(WHAT THIS TASK INVOLVES) For the word "they", search the records and show each line in which it occurs.

(Recorded data)
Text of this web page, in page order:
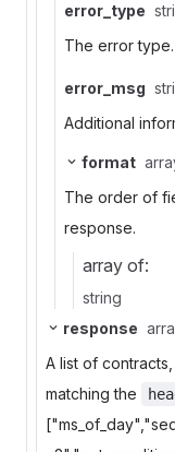
error_type
The error
error_msg
Additional
format
The order of
response.
array of:
string
response
A list of
matching the
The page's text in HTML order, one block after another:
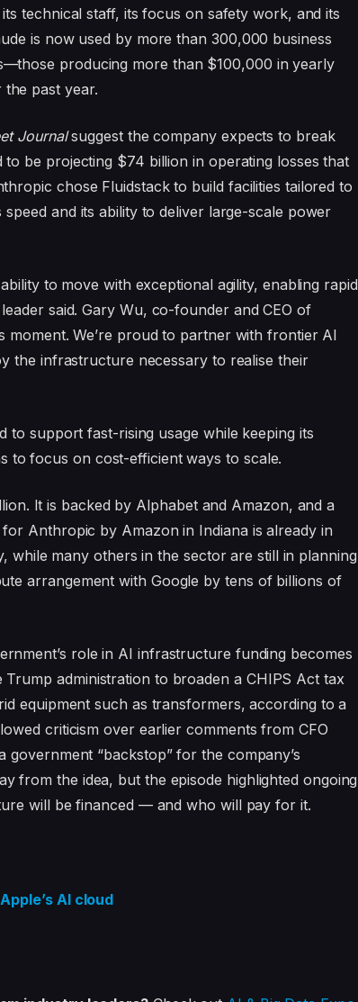
technical staff, its focus on safety work, and its
is now used by more than 300,000 business
producing more than $100,000 in yearly
past year.
Journalsuggest the company expects to break
be projecting $74 billion in operating losses that
chose Fluidstack to build facilities tailored to
and its ability to deliver large-scale power
to move with exceptional agility, enabling rapid
said. Gary Wu, co-founder and CEO of
moment. We’re proud to partner with frontier AI
the infrastructure necessary to realise their
to support fast-rising usage while keeping its
to focus on cost-efficient ways to scale.
It is backed by Alphabet and Amazon, and a
Anthropic by Amazon in Indiana is already in
while many others in the sector are still in planning
arrangement with Google by tens of billions of
role in AI infrastructure funding becomes
administration to broaden a CHIPS Act tax
equipment such as transformers, according to a
criticism over earlier comments from CFO
“backstop” for the company’s
from the idea, but the episode highlighted ongoing
will be financed — and who will pay for it.
AI cloud
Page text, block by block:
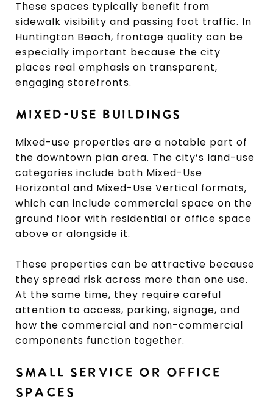
These spaces typically benefit from
sidewalk visibility and passing foot traffic. In
Huntington Beach, frontage quality can be
especially important because the city
places real emphasis on transparent,
engaging storefronts.
MIXED-USE BUILDINGS
Mixed-use properties are a notable part of
the downtown plan area. The city’s land-use
categories include both Mixed-Use
Horizontal and Mixed-Use Vertical formats,
which can include commercial space on the
ground floor with residential or office space
above or alongside it.
These properties can be attractive because
they spread risk across more than one use.
At the same time, they require careful
attention to access, parking, signage, and
how the commercial and non-commercial
components function together.
SMALL SERVICE OR OFFICE
SPACES

(REPLY TO THE EXERCISE)
they spread risk across more than one use.
At the same time, they require careful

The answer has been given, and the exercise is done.